Among the entries below, please repeat exactly and only the lines from the line containing "Kapsa, Václav. The" to the line containing "1763 und 1781", both lines included.

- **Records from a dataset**
/---

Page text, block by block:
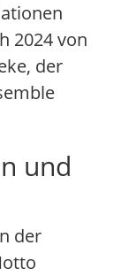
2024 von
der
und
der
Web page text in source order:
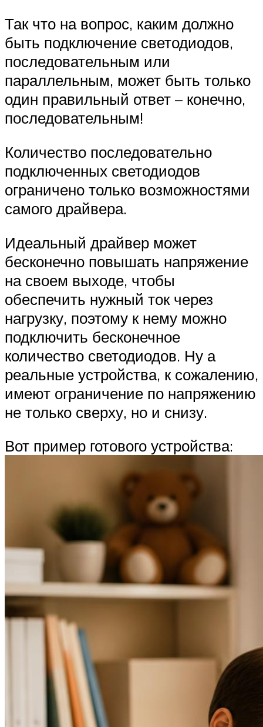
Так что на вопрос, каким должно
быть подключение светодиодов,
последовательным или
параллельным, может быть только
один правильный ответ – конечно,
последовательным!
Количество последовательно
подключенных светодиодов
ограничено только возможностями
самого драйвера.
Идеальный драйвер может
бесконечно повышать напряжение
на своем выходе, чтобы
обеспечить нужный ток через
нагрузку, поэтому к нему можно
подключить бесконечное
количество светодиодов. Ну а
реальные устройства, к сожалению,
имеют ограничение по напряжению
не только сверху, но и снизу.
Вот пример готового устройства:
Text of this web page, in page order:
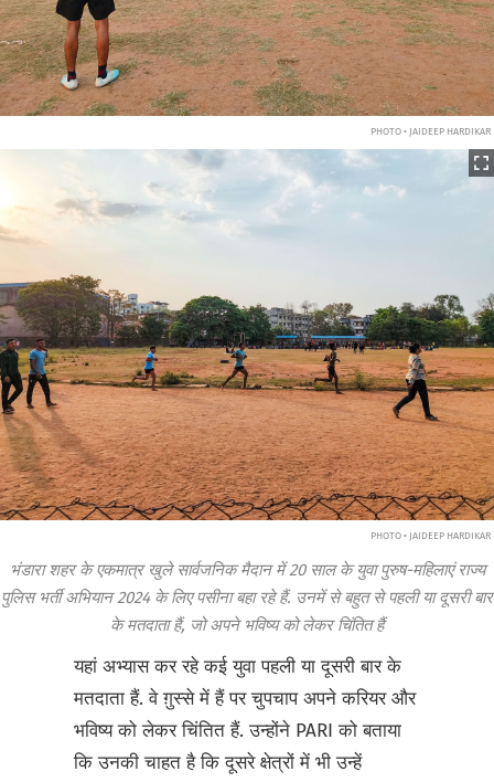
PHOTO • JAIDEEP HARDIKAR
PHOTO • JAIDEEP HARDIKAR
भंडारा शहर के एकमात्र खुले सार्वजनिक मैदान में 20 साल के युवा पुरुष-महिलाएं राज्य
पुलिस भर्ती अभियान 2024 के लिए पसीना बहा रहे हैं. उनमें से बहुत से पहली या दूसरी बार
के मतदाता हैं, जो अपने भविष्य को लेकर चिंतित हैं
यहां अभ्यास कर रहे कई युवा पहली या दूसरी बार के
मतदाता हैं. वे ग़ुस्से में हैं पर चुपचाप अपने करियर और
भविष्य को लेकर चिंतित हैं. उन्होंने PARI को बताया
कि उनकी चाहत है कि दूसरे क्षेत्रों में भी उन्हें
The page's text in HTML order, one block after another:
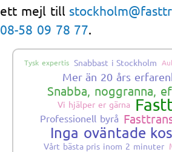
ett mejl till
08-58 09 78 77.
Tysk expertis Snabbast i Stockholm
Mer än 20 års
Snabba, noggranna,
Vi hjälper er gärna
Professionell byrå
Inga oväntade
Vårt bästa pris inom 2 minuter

\---
/---

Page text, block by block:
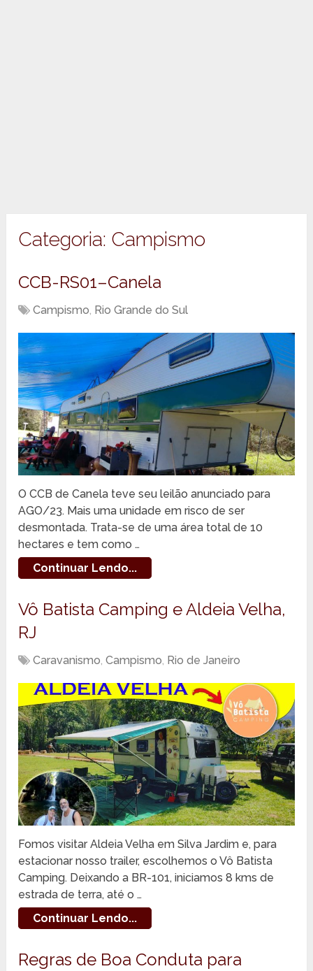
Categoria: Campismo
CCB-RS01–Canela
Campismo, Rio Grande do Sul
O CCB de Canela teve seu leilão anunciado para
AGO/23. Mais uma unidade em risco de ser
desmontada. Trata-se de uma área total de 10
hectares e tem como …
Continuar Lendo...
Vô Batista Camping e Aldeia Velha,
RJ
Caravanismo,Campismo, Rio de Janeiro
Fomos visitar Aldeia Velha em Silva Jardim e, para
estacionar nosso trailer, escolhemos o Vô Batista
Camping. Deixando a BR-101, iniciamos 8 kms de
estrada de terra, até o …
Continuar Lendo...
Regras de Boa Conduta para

\---
/---

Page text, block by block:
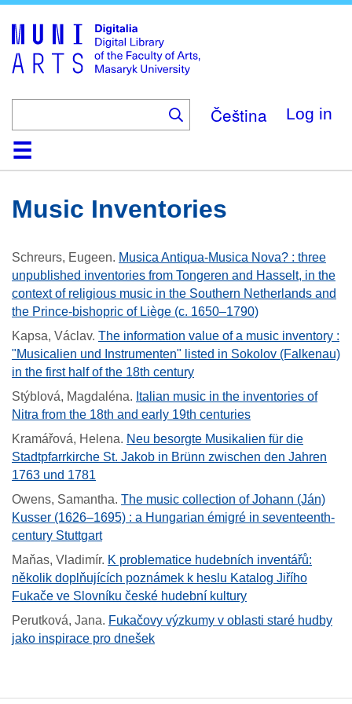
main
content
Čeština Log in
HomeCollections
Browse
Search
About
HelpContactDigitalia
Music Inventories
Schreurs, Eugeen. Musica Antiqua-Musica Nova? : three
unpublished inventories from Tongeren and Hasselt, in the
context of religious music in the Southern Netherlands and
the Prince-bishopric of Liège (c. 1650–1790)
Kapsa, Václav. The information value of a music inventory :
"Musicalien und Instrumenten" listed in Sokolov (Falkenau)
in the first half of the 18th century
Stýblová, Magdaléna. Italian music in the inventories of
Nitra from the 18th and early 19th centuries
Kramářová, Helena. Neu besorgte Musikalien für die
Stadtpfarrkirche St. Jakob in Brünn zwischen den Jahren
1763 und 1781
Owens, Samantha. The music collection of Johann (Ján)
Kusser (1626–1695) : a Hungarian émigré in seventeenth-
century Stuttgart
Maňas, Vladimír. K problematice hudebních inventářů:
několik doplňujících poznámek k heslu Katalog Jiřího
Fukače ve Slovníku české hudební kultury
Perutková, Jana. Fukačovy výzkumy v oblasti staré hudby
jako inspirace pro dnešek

\---

- **Task result**
Kapsa, Václav. The information value of a music inventory :
"Musicalien und Instrumenten" listed in Sokolov (Falkenau)
in the first half of the 18th century
Stýblová, Magdaléna. Italian music in the inventories of
Nitra from the 18th and early 19th centuries
Kramářová, Helena. Neu besorgte Musikalien für die
Stadtpfarrkirche St. Jakob in Brünn zwischen den Jahren
1763 und 1781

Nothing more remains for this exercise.